The completely free E-Book for setting up and running a Data Engineering stack on Google Cloud Platform.

NOTE: This book is currently incomplete. If you find errors or would like to fill in the gaps, read the Contributions section.

Table of Contents

Preface
Chapter 1: Setting up a GCP Account
Chapter 2: Setting up Batch Processing Orchestration with Composer and Airflow
Chapter 3: Building a Data Lake with Google Cloud Storage (GCS)
Chapter 4: Building a Data Warehouse with BigQuery
Chapter 5: Setting up DAGs in Composer and Airflow
Chapter 6: Setting up Event-Triggered Pipelines with Cloud Functions
Chapter 7: Parallel Processing with Dataproc and Spark
Chapter 8: Streaming Data with Pub/Sub
Chapter 9: Managing Credentials with Google Secret Manager
Chapter 10: Infrastructure as Code with Terraform
Chapter 11: Deployment Pipelines with Cloud Build
Chapter 12: Monitoring and Alerting
Chapter 13: Up and Running - Building a Complete Data Engineering Infrastructure
Appendix A: Example Code Repository


Chapter 7 : Parallel Processing with Dataproc and Spark

Dataproc is GCP's fully managed service for running Apache Spark. Spark is an open-source program that has a wide array of capabilities, such as machine learning and data streaming, but I'm going to show you how we can use Spark perform transformations on very large data files. Spark's Python API (called PySpark), will look familiar to you if you have used Python's Pandas library. However, the key difference between processing data in Pandas vs. Spark is that Pandas works entirely in memory on a single machine, whereas Spark is designed to work across multiple machines and can manage the data in memory and on disk.

Spark is operating on a Cluster of machines, and each machine is working in coordination to process a transformation job. This behavior works by default and allows Spark to perform massive parallel processing. That means we can quickly perform complex transformations on extremely large amounts of data.

A Dataproc Cluster behaves similarly to a Composer Environment, in that we issue commands to create the Cluster and GCP charges us for the amount of time the Cluster is running. Like Composer, Dataproc does not automatically auto-scale (though unlike Composer, you can set an autoscaling policy as described here). You set the number and type of machines being used when you instantiate your Cluster.

In this chapter we'll look at a file that won't load into BigQuery, and we'll use PySpark to transform the file to allow us to load it. We'll need a bucket to store the file we'll be transforming, so let's make that now:

> gsutil mb gs://de-book-dataproc

Why do we need Dataproc?

So far in this book I've been demonstrating an ELT (Extract Load Transform) approach to building a Data Pipeline, as distinguished from ETL. In an ELT approach we get our raw data into our Data Lake and Data Warehouse as quickly as possible, and then we perform our transformations.

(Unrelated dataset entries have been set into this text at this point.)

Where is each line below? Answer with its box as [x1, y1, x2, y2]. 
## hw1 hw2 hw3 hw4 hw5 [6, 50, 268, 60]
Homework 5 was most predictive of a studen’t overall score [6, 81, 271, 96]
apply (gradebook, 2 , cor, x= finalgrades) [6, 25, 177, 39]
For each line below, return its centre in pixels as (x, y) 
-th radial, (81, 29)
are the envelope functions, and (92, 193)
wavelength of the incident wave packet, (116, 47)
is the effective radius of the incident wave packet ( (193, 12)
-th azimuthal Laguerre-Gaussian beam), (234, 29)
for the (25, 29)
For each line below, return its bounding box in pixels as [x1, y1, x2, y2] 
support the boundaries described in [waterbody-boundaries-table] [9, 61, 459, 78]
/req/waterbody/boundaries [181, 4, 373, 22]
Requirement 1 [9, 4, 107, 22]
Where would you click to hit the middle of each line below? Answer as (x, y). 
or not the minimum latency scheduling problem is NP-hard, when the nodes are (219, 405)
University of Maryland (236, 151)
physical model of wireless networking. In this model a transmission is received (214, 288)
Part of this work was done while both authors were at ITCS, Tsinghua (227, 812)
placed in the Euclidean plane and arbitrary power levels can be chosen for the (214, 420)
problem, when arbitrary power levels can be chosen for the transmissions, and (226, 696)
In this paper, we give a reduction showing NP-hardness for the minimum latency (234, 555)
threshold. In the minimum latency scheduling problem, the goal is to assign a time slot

However, there are good reasons to perform transformations before loading your data into your Warehouse. Perhaps your team is more comfortable working in Python, and it's more convenient to do your processing in Python before you load in your data.

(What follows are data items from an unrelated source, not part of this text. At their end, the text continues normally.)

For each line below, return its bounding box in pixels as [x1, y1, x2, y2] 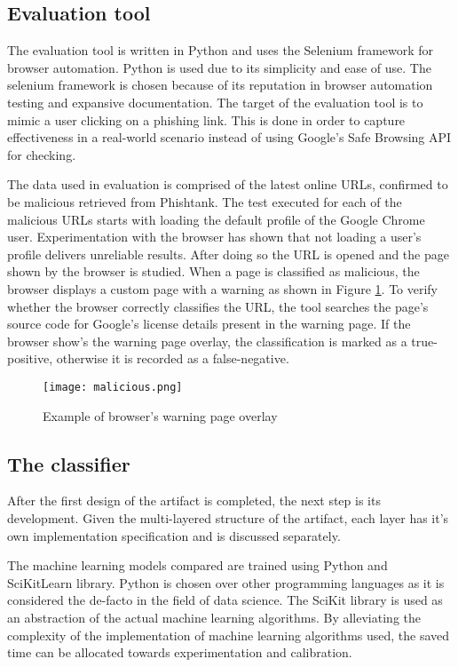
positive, [7, 349, 53, 368]
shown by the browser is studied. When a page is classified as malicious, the [7, 262, 420, 281]
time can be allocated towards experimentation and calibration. [7, 643, 352, 662]
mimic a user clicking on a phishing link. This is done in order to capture [7, 110, 406, 129]
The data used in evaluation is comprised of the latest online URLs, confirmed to [7, 175, 448, 194]
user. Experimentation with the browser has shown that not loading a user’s [7, 227, 422, 246]
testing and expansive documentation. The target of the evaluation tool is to [7, 92, 423, 111]
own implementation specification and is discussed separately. [7, 526, 341, 544]
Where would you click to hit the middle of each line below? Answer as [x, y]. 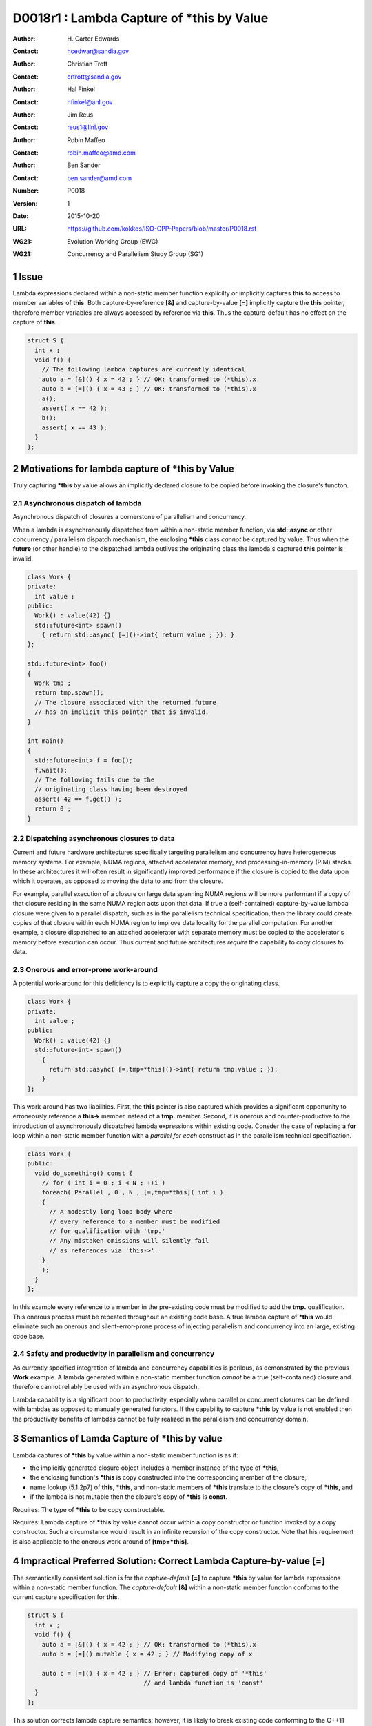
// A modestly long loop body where [111, 1212]
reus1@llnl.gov [88, 127]
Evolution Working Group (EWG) [113, 241]
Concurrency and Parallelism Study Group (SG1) [135, 254]
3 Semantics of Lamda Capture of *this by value [118, 1438]
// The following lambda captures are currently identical [144, 370]
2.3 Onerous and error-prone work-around [85, 969]
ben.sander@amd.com [100, 178]
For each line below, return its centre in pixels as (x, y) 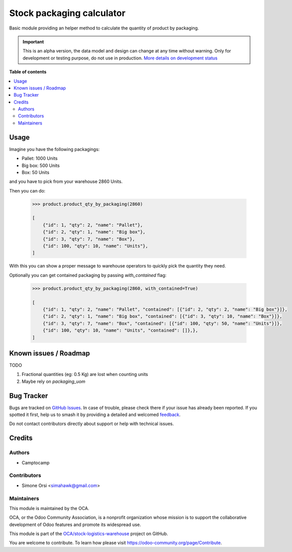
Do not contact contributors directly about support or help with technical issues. (92, 424)
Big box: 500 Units (41, 165)
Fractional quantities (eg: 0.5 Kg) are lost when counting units (85, 374)
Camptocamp (36, 462)
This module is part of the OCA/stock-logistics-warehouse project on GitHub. (89, 534)
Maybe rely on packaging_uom (54, 381)
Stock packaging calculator (67, 13)
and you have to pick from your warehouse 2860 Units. (66, 181)

Even if you are taking an ELT approach to your Pipelines, there may be instances where you will be unable to load the data into BigQuery without first doing some transformations. For example, while BigQuery can ingest nested data such as an array of integers or an array of objects (in BQ the objects are called "Structs"), BigQuery cannot ingest an array of arrays. Additionally, you may run into other problems with source files, such as them being malformed, that prevents BigQuery from loading the files.

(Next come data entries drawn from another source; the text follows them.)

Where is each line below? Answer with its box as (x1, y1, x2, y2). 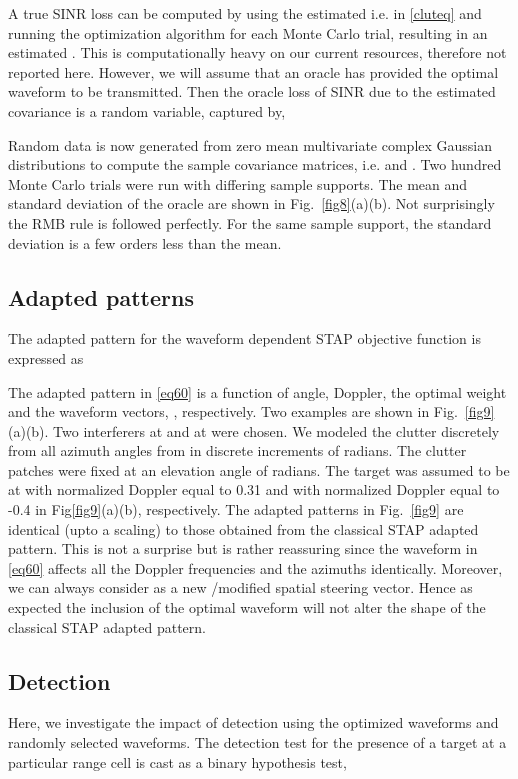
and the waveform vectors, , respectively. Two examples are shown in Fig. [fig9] (8, 401, 495, 422)
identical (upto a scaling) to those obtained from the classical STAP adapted (8, 518, 479, 539)
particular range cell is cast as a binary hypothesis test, (8, 751, 347, 772)
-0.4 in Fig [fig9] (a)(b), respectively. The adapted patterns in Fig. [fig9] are (8, 499, 464, 520)
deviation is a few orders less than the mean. (8, 232, 282, 253)
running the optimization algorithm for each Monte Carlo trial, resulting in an (8, 22, 488, 43)
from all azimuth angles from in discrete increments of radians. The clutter (8, 440, 467, 461)
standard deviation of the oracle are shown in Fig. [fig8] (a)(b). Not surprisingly (8, 193, 495, 214)
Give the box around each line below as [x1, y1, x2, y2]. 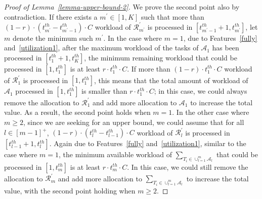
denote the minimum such [12, 32, 93, 43]
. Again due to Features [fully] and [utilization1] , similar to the [49, 138, 246, 149]
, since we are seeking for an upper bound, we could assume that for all [23, 117, 244, 127]
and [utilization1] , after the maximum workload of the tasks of [4, 42, 199, 53]
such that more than [141, 11, 204, 22]
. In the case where [103, 32, 162, 43]
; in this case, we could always [154, 86, 247, 96]
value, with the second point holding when [4, 185, 136, 195]
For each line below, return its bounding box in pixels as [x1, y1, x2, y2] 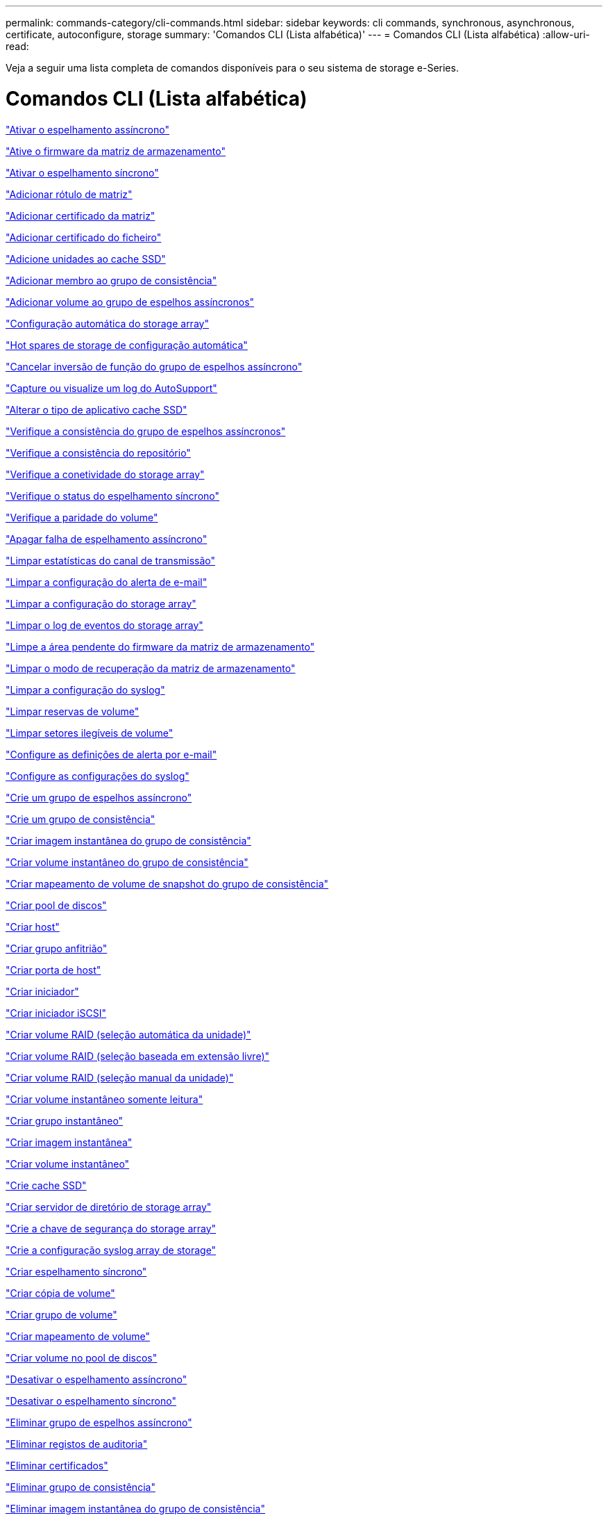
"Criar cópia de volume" [6, 1287, 115, 1299]
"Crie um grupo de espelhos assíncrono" [6, 791, 192, 803]
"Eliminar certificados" [6, 1459, 108, 1471]
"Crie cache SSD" [6, 1179, 87, 1191]
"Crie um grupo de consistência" [6, 813, 155, 825]
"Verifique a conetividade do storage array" [6, 468, 205, 480]
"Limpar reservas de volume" [6, 705, 140, 717]
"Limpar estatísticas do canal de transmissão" [6, 554, 215, 566]

In Chapter 5 we did some pre-processing before we loaded our JSON data into BigQuery: we converted the JSON file from standard JSON format to Newline-Delimited JSON. We were able to do this using the compute power from our Composer Environment cluster because the amount of data we were dealing with was small. If we're dealing with large amounts of data that needs pre-processing, then we need to spin up additional resources so that we don't overwhelm our Composer Environment.

Creating a Dataproc Cluster is an excellent way to bring more compute power to bear on your data before it is loaded into BigQuery.

Creating a Dataproc Cluster

Before we can start working with Dataproc we need to enable it on GCP:

> gcloud services enable dataproc.googleapis.com

There are a lot of options you can set for creating a Dataproc Cluster. Here is a typical command:

> gcloud dataproc clusters create my-cluster \
    --region=us-central1 \
    --num-workers=2 \
    --worker-machine-type=n2-standard-2 \
    --image-version=1.5-debian10

You can see I've specified the number of workers and the type of machine, which controls how much processing power the Cluster has. The image name defines the environment Spark will be running in. You can see more details about the images you can use here.

We could have also included the --metadata and --initialization-actions options to install Python packages into our environment:

    --metadata='PIP_PACKAGES=requests==2.24.0' \
    --initialization-actions=gs://de-book-dataproc/pip-install.sh

Google provides the script to install the requirements in an open GCS location, but recommends you copy the file locally to ensure updates they make to the file don't break your code. We can do that here:

> gsutil cp gs://goog-dataproc-initialization-actions-us-central1/python/pip-install.sh gs://de-book-dataproc

We won't need to install any Python packages for our job, below.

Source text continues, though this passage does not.